Below are records; the lines starting at the one with "Give the box" and ending at the one with "if(is.na(num)) plot(subMonth[,5], subMonth[,6], pch" must be reproduced exactly, both included. Pictures must not appear.
*** Material for this task ***
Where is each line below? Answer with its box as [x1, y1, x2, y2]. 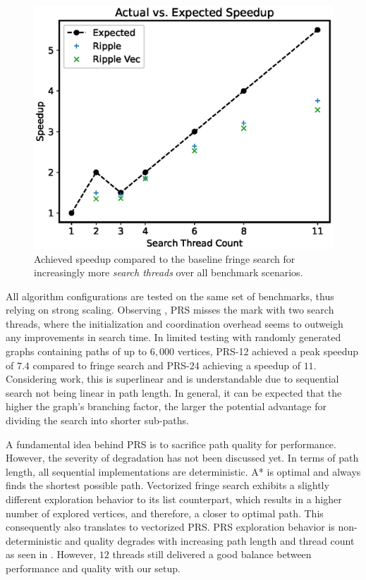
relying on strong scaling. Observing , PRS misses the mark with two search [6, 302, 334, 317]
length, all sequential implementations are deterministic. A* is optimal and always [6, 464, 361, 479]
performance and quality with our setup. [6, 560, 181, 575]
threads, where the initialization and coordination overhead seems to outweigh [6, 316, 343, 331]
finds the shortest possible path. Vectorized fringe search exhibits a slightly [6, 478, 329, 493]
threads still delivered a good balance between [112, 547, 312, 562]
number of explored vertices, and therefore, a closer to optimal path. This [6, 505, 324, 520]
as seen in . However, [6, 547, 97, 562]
***
*** Material for this task ***
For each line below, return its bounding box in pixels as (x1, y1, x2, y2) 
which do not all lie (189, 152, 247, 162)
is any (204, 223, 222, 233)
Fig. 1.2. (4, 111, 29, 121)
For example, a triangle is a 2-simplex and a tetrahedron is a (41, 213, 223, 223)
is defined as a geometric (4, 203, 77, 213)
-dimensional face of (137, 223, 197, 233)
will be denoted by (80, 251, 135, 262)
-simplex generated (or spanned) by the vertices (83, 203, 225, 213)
***
*** Material for this task ***
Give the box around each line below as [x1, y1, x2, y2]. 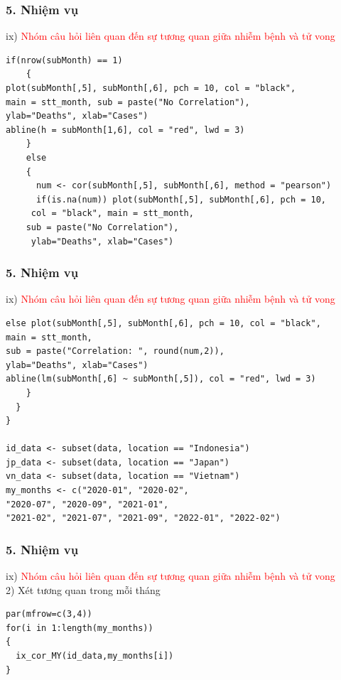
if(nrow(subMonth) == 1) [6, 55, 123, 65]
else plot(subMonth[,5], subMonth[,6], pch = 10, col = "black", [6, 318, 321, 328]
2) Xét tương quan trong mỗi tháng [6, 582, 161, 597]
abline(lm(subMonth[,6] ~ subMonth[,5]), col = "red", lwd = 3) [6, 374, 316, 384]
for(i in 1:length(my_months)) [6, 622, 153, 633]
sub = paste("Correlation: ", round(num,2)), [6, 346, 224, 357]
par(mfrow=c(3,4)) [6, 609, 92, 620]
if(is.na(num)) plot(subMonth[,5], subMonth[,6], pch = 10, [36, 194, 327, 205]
***
**Response area:**
Give the box around each line below as [x1, y1, x2, y2]. 
if(nrow(subMonth) == 1) [6, 55, 123, 65]
else plot(subMonth[,5], subMonth[,6], pch = 10, col = "black", [6, 318, 321, 328]
2) Xét tương quan trong mỗi tháng [6, 582, 161, 597]
abline(lm(subMonth[,6] ~ subMonth[,5]), col = "red", lwd = 3) [6, 374, 316, 384]
for(i in 1:length(my_months)) [6, 622, 153, 633]
sub = paste("Correlation: ", round(num,2)), [6, 346, 224, 357]
par(mfrow=c(3,4)) [6, 609, 92, 620]
if(is.na(num)) plot(subMonth[,5], subMonth[,6], pch = 10, [36, 194, 327, 205]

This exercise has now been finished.